| Required action |
Set down, please, exactly the lines below that run from the line with "Antes de aplicar" to the line with "Como n y R son", both lines included.

| Records shown |

=== Begin Enclosure ===

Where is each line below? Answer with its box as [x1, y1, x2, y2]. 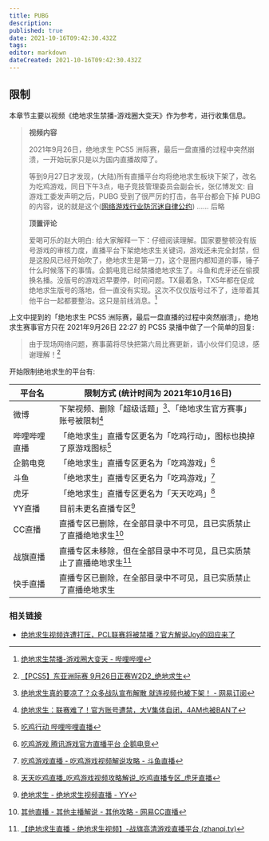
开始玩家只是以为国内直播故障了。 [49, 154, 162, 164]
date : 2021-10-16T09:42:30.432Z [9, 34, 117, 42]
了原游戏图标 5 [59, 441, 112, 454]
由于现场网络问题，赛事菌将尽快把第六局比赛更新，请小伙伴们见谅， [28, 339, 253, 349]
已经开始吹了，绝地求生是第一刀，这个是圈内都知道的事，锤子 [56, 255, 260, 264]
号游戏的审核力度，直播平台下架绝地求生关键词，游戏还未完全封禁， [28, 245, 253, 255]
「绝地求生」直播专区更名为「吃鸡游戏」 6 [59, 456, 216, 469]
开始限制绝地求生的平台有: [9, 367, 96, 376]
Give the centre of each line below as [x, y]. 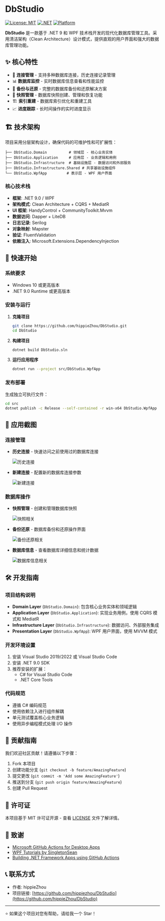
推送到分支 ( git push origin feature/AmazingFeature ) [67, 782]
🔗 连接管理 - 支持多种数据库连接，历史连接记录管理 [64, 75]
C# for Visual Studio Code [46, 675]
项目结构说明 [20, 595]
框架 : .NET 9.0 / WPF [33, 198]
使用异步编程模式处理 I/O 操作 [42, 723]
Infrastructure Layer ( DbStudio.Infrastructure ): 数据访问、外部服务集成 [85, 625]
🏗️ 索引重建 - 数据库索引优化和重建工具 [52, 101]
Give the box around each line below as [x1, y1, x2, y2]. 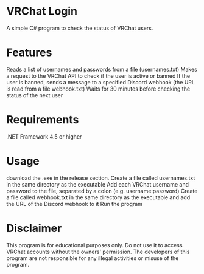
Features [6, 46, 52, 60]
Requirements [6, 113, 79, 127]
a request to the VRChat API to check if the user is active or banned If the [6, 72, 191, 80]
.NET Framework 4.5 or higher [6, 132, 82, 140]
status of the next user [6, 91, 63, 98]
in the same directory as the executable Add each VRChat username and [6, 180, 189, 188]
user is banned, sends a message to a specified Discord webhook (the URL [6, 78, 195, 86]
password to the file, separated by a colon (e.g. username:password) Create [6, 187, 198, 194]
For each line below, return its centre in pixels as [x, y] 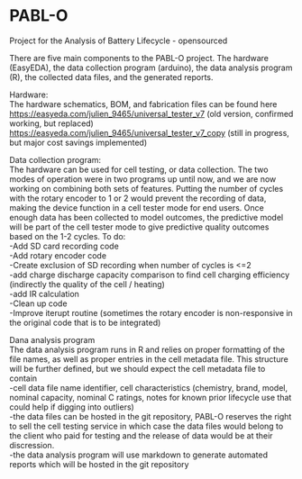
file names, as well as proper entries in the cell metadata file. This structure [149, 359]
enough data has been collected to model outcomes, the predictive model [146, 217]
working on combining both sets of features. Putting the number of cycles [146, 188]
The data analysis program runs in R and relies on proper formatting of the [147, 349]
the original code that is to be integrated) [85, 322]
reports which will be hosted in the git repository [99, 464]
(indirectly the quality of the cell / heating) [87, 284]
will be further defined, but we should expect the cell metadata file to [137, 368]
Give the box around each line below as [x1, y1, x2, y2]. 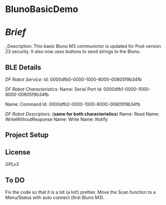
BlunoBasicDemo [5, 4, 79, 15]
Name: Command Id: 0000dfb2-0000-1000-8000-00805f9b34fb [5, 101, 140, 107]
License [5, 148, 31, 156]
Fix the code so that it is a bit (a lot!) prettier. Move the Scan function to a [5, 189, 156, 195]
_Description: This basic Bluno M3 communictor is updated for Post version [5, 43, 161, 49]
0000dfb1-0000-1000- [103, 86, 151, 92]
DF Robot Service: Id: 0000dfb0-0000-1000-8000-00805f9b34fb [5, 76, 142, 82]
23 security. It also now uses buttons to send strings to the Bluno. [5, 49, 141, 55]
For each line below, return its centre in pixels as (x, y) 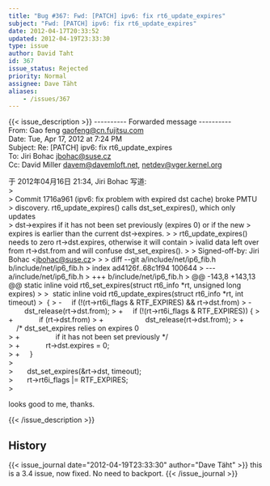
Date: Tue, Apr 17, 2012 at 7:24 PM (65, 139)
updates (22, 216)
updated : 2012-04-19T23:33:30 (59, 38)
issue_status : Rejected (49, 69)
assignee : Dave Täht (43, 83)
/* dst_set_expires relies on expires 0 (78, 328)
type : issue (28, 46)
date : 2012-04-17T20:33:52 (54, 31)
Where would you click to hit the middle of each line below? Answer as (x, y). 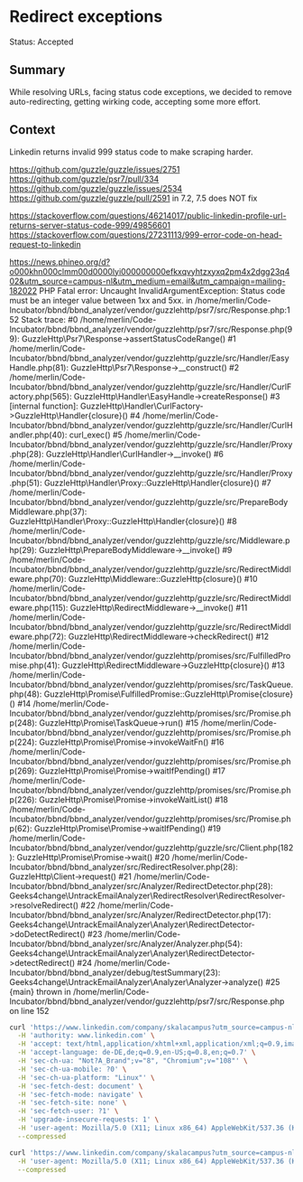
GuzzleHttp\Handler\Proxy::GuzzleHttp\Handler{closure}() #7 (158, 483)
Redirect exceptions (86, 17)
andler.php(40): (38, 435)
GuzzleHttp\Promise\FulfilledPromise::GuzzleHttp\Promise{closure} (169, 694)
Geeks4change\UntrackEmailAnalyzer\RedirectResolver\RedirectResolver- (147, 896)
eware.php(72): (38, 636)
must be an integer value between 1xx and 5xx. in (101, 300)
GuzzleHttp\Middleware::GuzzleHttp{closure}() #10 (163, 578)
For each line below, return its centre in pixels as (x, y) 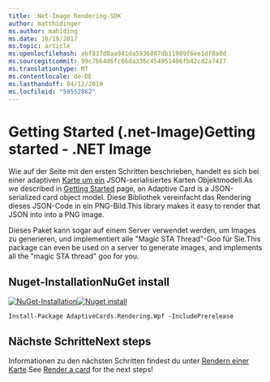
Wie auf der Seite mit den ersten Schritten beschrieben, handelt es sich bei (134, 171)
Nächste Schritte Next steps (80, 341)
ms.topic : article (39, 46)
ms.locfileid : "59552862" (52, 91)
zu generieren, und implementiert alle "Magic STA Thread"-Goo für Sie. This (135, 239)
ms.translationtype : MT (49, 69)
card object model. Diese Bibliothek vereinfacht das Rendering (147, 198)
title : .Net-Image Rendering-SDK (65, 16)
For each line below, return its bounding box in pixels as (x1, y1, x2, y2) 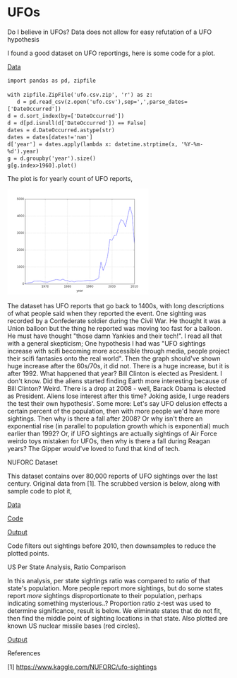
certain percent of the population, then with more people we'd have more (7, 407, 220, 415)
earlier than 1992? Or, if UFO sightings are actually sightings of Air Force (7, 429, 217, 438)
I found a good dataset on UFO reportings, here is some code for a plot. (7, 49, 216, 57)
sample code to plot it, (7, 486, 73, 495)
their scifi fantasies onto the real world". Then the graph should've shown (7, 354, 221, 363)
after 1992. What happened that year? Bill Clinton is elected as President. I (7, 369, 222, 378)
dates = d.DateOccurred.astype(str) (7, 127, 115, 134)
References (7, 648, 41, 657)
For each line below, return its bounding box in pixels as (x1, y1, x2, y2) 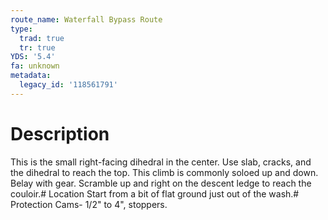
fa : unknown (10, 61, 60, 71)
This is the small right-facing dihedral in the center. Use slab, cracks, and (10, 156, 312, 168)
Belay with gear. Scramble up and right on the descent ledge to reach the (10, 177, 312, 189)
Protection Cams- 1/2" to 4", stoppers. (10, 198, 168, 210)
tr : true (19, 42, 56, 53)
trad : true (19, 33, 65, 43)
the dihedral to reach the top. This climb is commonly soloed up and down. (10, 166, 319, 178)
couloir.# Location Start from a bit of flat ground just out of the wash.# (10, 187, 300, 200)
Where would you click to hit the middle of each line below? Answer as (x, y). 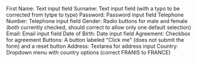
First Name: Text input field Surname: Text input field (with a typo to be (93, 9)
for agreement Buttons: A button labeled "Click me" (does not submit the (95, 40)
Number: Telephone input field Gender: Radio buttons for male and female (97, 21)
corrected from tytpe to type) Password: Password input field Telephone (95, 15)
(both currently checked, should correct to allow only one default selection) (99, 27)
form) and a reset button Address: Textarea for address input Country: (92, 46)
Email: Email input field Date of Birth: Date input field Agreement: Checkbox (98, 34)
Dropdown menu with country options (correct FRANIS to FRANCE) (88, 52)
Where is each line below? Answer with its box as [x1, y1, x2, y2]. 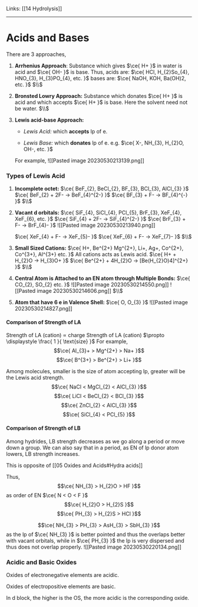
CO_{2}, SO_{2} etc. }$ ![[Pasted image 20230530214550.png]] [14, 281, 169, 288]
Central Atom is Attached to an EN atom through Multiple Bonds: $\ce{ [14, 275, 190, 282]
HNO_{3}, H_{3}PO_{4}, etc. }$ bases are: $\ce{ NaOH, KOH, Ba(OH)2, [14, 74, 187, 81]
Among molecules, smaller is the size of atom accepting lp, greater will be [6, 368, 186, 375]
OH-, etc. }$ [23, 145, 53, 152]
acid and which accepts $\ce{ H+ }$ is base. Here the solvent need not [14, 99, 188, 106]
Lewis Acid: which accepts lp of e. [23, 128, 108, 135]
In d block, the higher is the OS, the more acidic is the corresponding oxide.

=== End Enclosure ===
=== Begin Enclosure ===

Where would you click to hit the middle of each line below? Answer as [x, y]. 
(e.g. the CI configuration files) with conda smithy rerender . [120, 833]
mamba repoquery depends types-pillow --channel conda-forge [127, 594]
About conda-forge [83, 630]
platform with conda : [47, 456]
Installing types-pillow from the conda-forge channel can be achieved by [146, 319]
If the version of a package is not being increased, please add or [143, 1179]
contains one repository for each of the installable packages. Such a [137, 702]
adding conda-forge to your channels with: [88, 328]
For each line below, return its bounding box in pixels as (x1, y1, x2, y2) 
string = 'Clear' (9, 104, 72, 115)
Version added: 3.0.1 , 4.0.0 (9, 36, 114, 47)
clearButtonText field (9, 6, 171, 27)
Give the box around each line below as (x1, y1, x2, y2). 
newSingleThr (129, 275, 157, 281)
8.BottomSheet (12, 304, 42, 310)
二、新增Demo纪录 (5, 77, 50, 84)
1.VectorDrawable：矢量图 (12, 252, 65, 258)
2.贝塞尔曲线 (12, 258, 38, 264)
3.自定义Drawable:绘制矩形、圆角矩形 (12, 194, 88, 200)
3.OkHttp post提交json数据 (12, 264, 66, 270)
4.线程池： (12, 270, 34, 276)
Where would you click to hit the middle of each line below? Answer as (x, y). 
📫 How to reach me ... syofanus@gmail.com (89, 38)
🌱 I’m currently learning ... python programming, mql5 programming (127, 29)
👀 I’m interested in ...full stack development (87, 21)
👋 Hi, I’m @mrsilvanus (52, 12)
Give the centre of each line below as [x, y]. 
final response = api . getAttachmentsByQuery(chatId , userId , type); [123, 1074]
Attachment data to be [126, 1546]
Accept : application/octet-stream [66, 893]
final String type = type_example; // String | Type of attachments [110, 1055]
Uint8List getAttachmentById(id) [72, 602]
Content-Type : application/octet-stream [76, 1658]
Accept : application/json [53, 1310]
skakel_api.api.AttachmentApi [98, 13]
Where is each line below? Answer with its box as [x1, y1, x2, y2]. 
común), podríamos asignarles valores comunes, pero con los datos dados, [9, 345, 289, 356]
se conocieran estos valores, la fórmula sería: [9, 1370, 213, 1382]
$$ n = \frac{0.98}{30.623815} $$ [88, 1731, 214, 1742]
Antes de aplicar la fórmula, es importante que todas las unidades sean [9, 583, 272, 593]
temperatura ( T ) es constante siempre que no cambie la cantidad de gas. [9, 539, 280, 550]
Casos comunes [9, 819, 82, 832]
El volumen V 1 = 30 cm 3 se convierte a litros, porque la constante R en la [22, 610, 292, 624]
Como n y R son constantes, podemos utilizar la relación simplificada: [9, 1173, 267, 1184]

=== End Enclosure ===
=== Begin Enclosure ===

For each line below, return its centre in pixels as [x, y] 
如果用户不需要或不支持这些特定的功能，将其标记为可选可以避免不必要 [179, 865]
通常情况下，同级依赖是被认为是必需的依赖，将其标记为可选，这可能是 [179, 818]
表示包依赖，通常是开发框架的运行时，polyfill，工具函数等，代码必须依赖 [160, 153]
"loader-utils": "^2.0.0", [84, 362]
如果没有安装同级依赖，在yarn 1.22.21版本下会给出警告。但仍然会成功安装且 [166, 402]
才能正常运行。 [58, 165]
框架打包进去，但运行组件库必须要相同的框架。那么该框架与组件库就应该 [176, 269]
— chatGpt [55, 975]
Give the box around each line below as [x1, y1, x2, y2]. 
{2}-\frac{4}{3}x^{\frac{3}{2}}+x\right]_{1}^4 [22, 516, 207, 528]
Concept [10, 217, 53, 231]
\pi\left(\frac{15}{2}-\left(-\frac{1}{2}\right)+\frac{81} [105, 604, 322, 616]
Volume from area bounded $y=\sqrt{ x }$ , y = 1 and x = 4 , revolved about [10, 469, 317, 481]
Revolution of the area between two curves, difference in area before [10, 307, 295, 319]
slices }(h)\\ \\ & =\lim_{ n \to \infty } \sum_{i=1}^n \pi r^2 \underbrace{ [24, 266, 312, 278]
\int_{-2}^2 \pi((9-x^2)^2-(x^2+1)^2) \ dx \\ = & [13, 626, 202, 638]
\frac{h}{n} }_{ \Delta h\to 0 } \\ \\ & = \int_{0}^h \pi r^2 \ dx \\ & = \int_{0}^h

=== End Enclosure ===

| Solution to this task |
Antes de aplicar la fórmula, es importante que todas las unidades sean [9, 583, 272, 593]
temperatura ( T ) es constante siempre que no cambie la cantidad de gas. [9, 539, 280, 550]
Casos comunes [9, 819, 82, 832]
El volumen V 1 = 30 cm 3 se convierte a litros, porque la constante R en la [22, 610, 292, 624]
Como n y R son constantes, podemos utilizar la relación simplificada: [9, 1173, 267, 1184]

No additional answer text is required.